[Extracted data entries]
BEGIN
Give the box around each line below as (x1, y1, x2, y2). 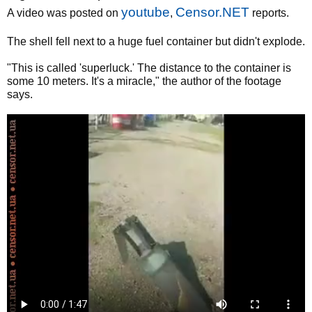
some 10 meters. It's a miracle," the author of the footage (7, 75, 281, 87)
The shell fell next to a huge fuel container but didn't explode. (7, 36, 305, 47)
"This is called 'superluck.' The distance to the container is (7, 62, 291, 74)
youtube (121, 5, 170, 19)
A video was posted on (7, 7, 121, 19)
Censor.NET (175, 5, 249, 19)
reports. (249, 7, 289, 19)
END
Work item: Only one thing is wanted in reply: the number of lines in the entries that hold the string "container".

Answer to this task: 2